The Federal Government has said that members of the Academic Staff Union of Universities (ASUU) have no justification for embarking on another round of strike action as it has responded to all the demands of the lecturers within the limit of resources available.
Government has also told the lecturers to think out of the box and to look beyond incessant strike actions in resolving the issues affecting university education in Nigeria.
Director, Press and Public Relations, Federal Ministry of Education, Mr Ben Bem Goong, spoke to Tribune Online in Abuja while reacting to comments credited to the National President of ASUU, Professor Emmanuel Osodeke that the N30bn Revitalisation Fund and N22.5bn Earned Academic Allowance to the tune of N52.5bn released by the Federal Government was not enough to deal with the challenges facing the university system.
Osedeke was quoted to have said that there was a possibility that the union would still go on strike, unless the government addressed its demands, including the 2009 agreement.
He urged the Federal Government to address the issues concerning the Integrated Payroll and Personnel Information System, which the union rejected and asked to be replaced with the University Transparency, Accountability Solution.
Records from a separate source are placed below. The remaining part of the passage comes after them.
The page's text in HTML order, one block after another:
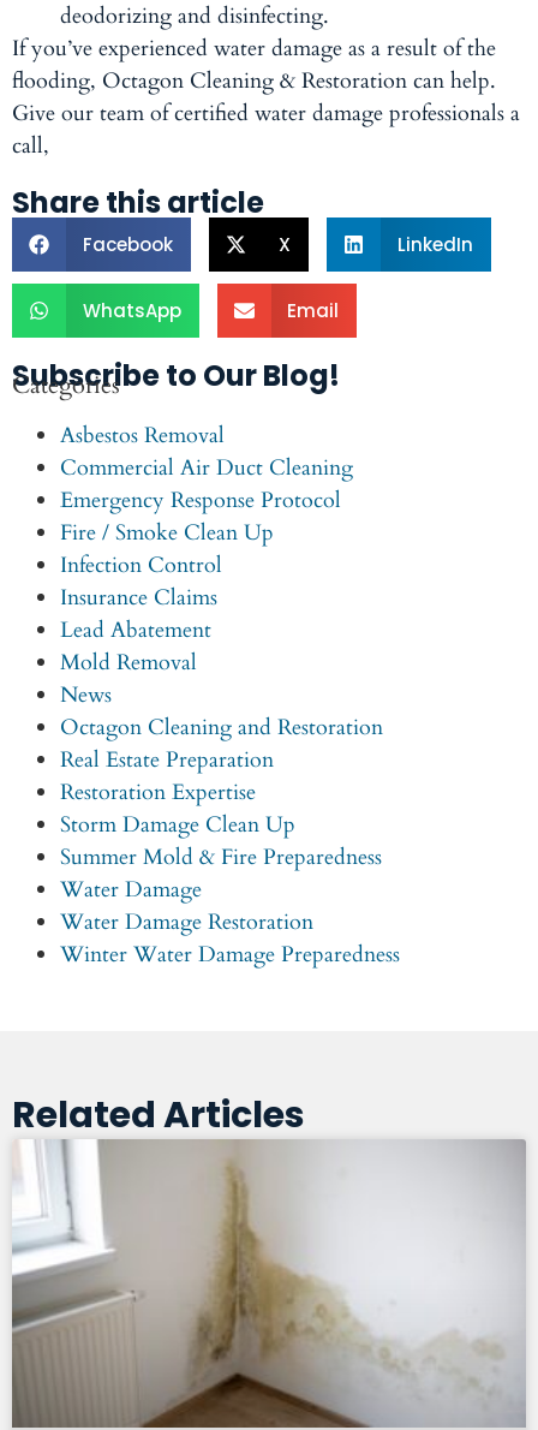
deodorizing and disinfecting.
If you’ve experienced water damage as a result of the
flooding, Octagon Cleaning & Restoration can help.
Give our team of certified water damage professionals a
call,
Share this article
Facebook X LinkedIn
WhatsApp Email
Subscribe to Our Blog!
Categories
Asbestos Removal
Commercial Air Duct Cleaning
Emergency Response Protocol
Fire / Smoke Clean Up
Infection Control
Insurance Claims
Lead Abatement
Mold Removal
News
Octagon Cleaning and Restoration
Real Estate Preparation
Restoration Expertise
Storm Damage Clean Up
Summer Mold & Fire Preparedness
Water Damage
Water Damage Restoration
Winter Water Damage Preparedness
Related Articles
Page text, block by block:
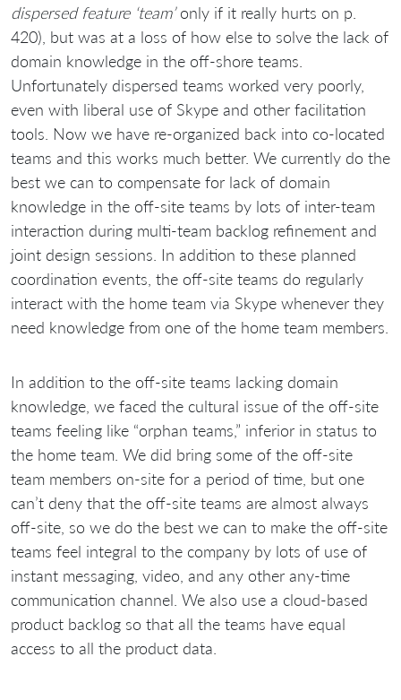
dispersed feature ‘team’only if it really hurts on p.
420), but was at a loss of how else to solve the lack of
domain knowledge in the off-shore teams.
Unfortunately dispersed teams worked very poorly,
even with liberal use of Skype and other facilitation
tools. Now we have re-organized back into co-located
teams and this works much better. We currently do the
best we can to compensate for lack of domain
knowledge in the off-site teams by lots of inter-team
interaction during multi-team backlog refinement and
joint design sessions. In addition to these planned
coordination events, the off-site teams do regularly
interact with the home team via Skype whenever they
need knowledge from one of the home team members.
In addition to the off-site teams lacking domain
knowledge, we faced the cultural issue of the off-site
teams feeling like “orphan teams,” inferior in status to
the home team. We did bring some of the off-site
team members on-site for a period of time, but one
can’t deny that the off-site teams are almost always
off-site, so we do the best we can to make the off-site
teams feel integral to the company by lots of use of
instant messaging, video, and any other any-time
communication channel. We also use a cloud-based
product backlog so that all the teams have equal
access to all the product data.
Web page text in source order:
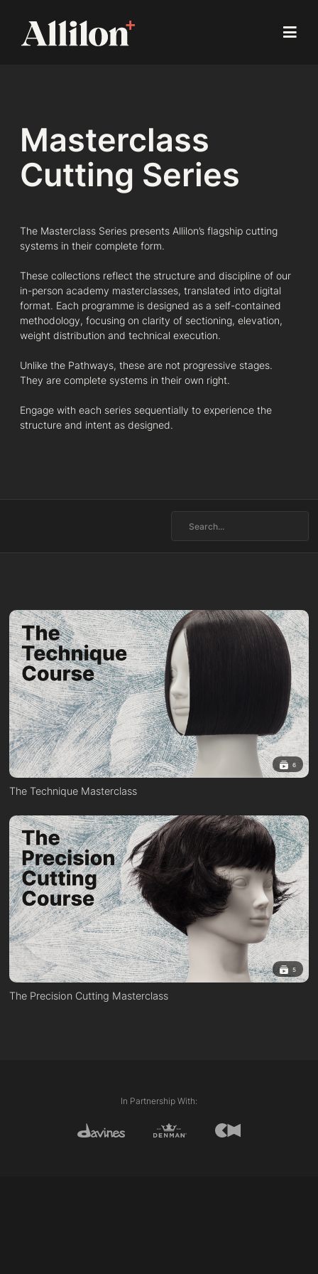
Masterclass
Cutting Series
The Masterclass Series presents Allilon’s flagship cutting
systems in their complete form.
These collections reflect the structure and discipline of our
in-person academy masterclasses, translated into digital
format. Each programme is designed as a self-contained
methodology, focusing on clarity of sectioning, elevation,
weight distribution and technical execution.
Unlike the Pathways, these are not progressive stages.
They are complete systems in their own right.
Engage with each series sequentially to experience the
structure and intent as designed.
6
The Technique Masterclass
5
The Precision Cutting Masterclass
In Partnership With:

He also said renegotiation and resuscitation of universities had not been addressed.
While Minister of State for Education, Hon. Chukwuemeka Nwajiuba said there was no justification for another strike by ASUU, arguing that the Federal Government had addressed the issues raised by the union, Ben Goong, the spokesperson of the Ministry said strike was unnecessary as it has done more harm than good to the University system.
He noted that a full academic calendar was lost to the last nine-month industrial action by ASUU, which most universities are struggling on how to remedy.
He said: “I think every Nigerian except ASUU has agreed that we should look at other options of dealing with the issues the Union has raised over the decades. We have lost full academic session to strike; every university has lost that. ASUU itself should think outside the box. If you are doing the same thing every year and it’s not giving you expected result, you should think of doing it differently.
“For 20 years, 2 decades we are inundated with strikes, so, it is my considered opinion that ASUU should look beyond strike,” he said.
He lamented that ASUU has been using the earned allowance, he simply described as overtime allowance to derail the university system with frequent strike action.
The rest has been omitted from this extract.